While the first two strategies permit direct comparisons of model
results, it is felt that the third strategy may be the most comprehensive
approach to model inter-comparison. However, as discussed previously under
the section on hybrid receptor/dispersion modeling, there are not yet
objective and practical approaches which appropriately combine all evidence.
A second issue of RM and DM comparisons concerns the quantity
compared. In general, it would seem that the quantities compared should
relate to modeling objectives. Comparison of (possibly size fractionated)

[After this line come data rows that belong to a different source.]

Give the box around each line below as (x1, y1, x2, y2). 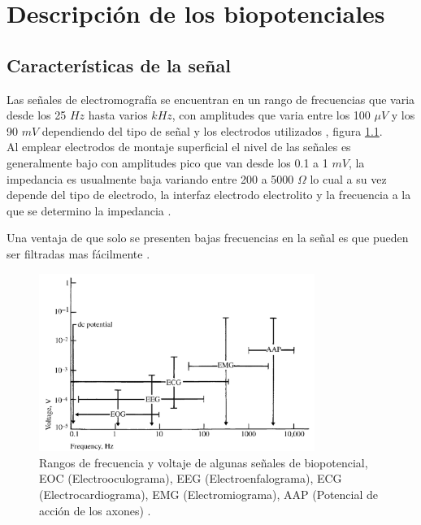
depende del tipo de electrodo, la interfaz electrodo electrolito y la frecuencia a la (7, 186, 411, 203)
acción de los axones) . (39, 501, 151, 518)
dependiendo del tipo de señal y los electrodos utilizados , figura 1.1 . (41, 122, 383, 139)
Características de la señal (7, 52, 231, 77)
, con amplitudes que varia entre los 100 (171, 106, 371, 124)
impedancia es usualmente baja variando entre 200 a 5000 (7, 170, 294, 187)
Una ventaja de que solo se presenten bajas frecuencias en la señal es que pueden (7, 229, 409, 246)
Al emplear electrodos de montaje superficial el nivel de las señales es (7, 138, 351, 155)
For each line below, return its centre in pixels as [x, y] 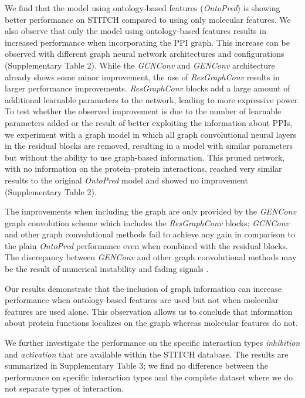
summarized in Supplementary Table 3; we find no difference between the [136, 365]
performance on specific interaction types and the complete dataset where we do [149, 377]
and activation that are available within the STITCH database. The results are [147, 354]
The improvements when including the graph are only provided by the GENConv [150, 211]
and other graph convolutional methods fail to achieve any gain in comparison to [150, 234]
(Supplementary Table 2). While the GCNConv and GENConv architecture [140, 65]
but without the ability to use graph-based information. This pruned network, [145, 157]
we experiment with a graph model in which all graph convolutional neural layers [151, 134]
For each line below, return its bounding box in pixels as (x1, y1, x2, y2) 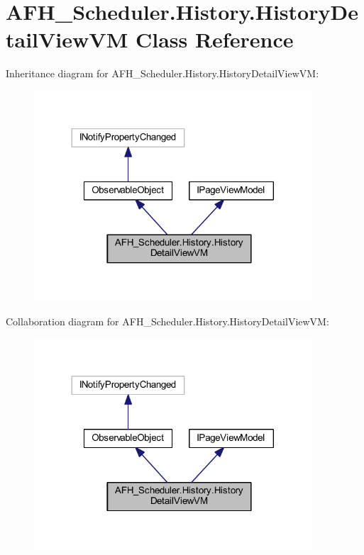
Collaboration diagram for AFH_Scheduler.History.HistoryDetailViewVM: (6, 313, 329, 328)
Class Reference (135, 25, 294, 54)
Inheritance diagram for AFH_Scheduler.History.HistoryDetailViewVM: (6, 66, 319, 81)
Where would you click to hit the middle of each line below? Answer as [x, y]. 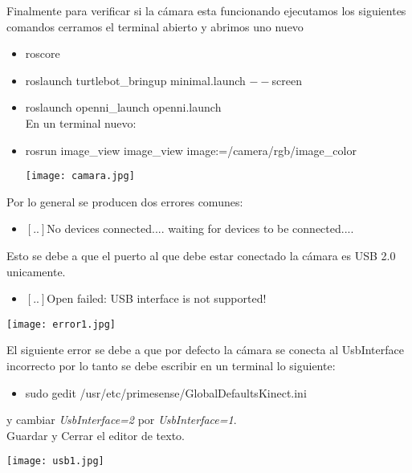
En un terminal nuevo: [81, 122]
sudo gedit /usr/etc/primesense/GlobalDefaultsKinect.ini [166, 392]
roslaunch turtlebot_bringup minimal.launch [135, 80]
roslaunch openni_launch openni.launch [123, 107]
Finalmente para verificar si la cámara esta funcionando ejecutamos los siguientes [206, 10]
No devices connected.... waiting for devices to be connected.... [200, 228]
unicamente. [36, 271]
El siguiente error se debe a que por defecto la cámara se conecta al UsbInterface [205, 350]
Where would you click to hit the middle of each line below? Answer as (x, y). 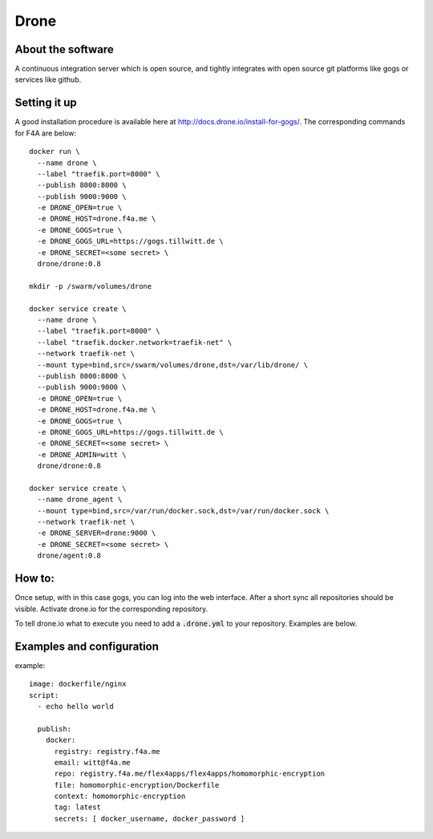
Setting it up (46, 103)
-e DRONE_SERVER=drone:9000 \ (97, 533)
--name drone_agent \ (80, 500)
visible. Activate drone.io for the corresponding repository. (111, 609)
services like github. (48, 79)
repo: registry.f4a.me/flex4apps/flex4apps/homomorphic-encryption (190, 774)
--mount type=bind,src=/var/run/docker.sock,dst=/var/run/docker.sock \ (183, 511)
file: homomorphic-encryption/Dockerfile (137, 785)
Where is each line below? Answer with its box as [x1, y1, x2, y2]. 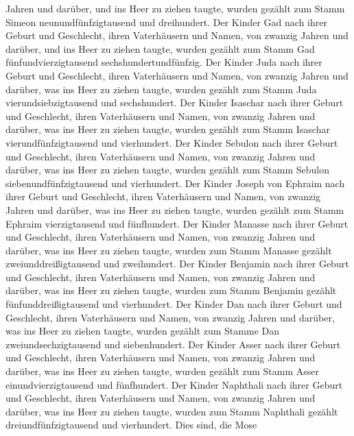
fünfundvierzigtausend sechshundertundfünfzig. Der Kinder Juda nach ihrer [5, 55, 322, 69]
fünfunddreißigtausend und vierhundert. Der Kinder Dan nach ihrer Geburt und [5, 297, 342, 311]
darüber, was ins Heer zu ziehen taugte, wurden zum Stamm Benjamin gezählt [5, 283, 337, 298]
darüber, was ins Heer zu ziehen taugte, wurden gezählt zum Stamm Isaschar [5, 122, 330, 136]
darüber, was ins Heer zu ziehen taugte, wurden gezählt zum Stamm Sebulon [5, 162, 330, 177]
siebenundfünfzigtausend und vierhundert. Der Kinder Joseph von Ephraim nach [5, 175, 345, 190]
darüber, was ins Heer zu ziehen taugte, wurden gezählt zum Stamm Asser [5, 364, 320, 378]
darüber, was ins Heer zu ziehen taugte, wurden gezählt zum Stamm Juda [5, 82, 317, 96]
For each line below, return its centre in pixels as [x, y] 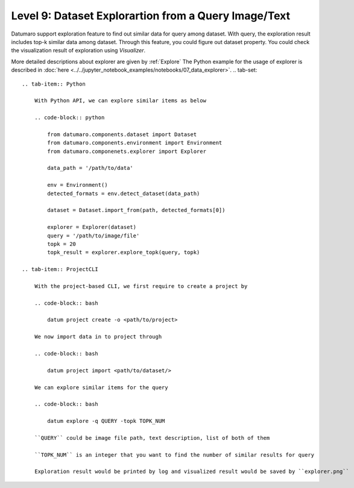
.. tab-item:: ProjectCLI [60, 269]
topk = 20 [62, 244]
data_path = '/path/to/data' [90, 168]
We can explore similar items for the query [101, 387]
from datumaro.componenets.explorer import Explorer [127, 151]
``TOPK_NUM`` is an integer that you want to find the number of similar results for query [174, 455]
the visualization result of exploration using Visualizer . [78, 51]
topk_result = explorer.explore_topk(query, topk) [124, 252]
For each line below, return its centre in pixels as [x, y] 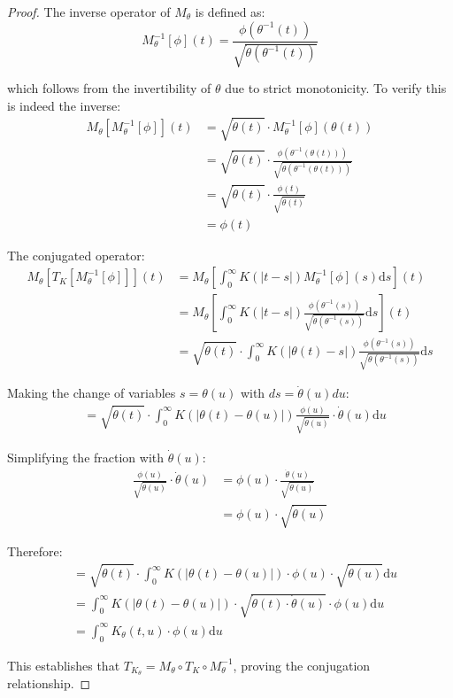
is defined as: [230, 12]
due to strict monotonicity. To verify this [336, 88]
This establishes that [64, 665]
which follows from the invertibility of [109, 88]
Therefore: [35, 551]
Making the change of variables [92, 393]
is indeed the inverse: [64, 105]
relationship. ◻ [49, 683]
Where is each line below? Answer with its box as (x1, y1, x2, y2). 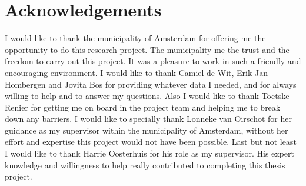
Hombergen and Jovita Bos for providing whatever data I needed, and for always (5, 78, 297, 90)
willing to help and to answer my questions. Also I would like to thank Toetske (5, 89, 290, 102)
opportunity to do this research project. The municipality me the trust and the (5, 43, 290, 55)
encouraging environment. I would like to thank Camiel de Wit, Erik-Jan (5, 66, 268, 78)
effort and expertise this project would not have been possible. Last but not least (5, 135, 297, 148)
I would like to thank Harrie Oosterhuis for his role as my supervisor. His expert (5, 147, 295, 160)
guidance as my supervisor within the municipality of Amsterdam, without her (5, 124, 288, 136)
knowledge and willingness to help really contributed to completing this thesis (5, 158, 285, 171)
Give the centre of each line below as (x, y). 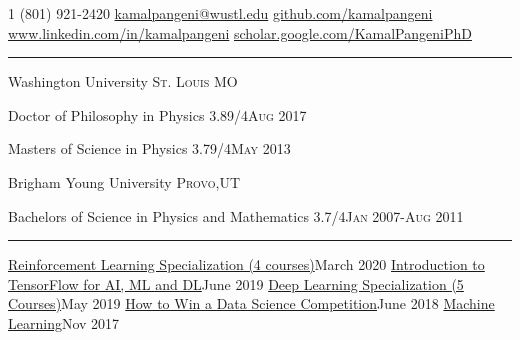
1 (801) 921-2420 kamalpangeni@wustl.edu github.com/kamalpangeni (220, 13)
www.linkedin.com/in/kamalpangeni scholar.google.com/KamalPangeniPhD (240, 32)
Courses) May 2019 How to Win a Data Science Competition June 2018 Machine (251, 303)
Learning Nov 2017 (64, 322)
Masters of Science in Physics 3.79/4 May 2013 (149, 148)
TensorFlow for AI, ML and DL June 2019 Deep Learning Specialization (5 (236, 283)
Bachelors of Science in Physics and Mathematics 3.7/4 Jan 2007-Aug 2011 (236, 215)
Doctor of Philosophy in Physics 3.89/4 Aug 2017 (157, 114)
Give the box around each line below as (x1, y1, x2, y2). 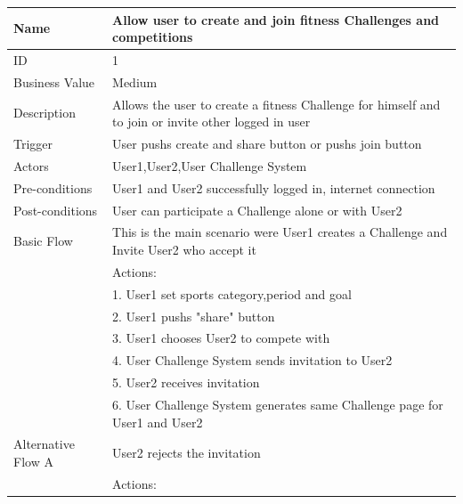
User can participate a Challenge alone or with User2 (112, 200, 402, 219)
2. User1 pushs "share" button (112, 306, 275, 325)
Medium (112, 72, 158, 91)
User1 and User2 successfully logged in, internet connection (112, 178, 435, 197)
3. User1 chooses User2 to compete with (112, 329, 330, 347)
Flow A (13, 451, 53, 470)
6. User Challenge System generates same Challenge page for (112, 394, 443, 413)
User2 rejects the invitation (112, 443, 261, 462)
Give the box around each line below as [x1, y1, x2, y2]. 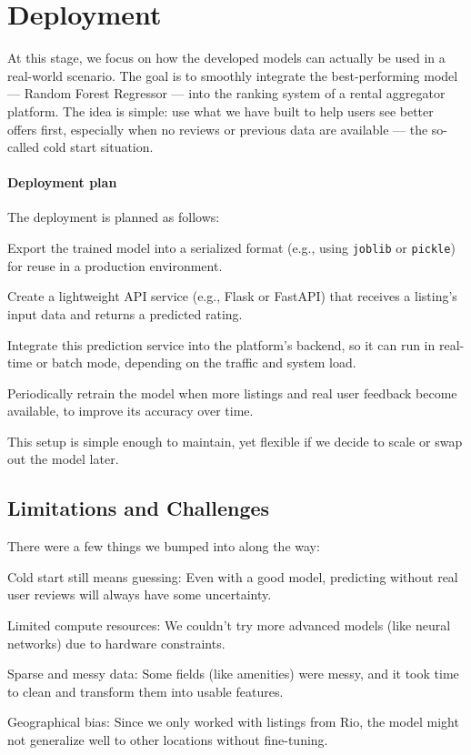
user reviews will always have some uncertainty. [7, 585, 272, 604]
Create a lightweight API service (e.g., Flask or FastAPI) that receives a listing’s [7, 287, 457, 306]
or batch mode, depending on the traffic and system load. [35, 353, 356, 372]
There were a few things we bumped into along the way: [7, 537, 320, 556]
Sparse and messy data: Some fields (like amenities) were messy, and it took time [7, 664, 459, 683]
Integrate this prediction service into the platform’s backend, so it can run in [7, 335, 436, 354]
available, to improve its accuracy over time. [7, 401, 254, 420]
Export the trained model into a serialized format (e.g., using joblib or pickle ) [7, 238, 456, 257]

source class contributions of the particulate mass might be appropriate, as
used in Quail Roost II. It is important to realize that neither DMs nor RMs
apportion regional sulfate, which may contribute much of the fine particu-
late mass. DMs, such as PEM, do not model regional sources (beyond 60 km
distance). RMs may not accurately apportion sulfate since sulfate does not
have identifiable tracers. Consequently, apportionment of the sulfate in
the Philadelphia study will involve large uncertainties. Apportionment of
sulfate might be broken out separately from the apportionment of local
sources, to help clarify the contribution from regional sources.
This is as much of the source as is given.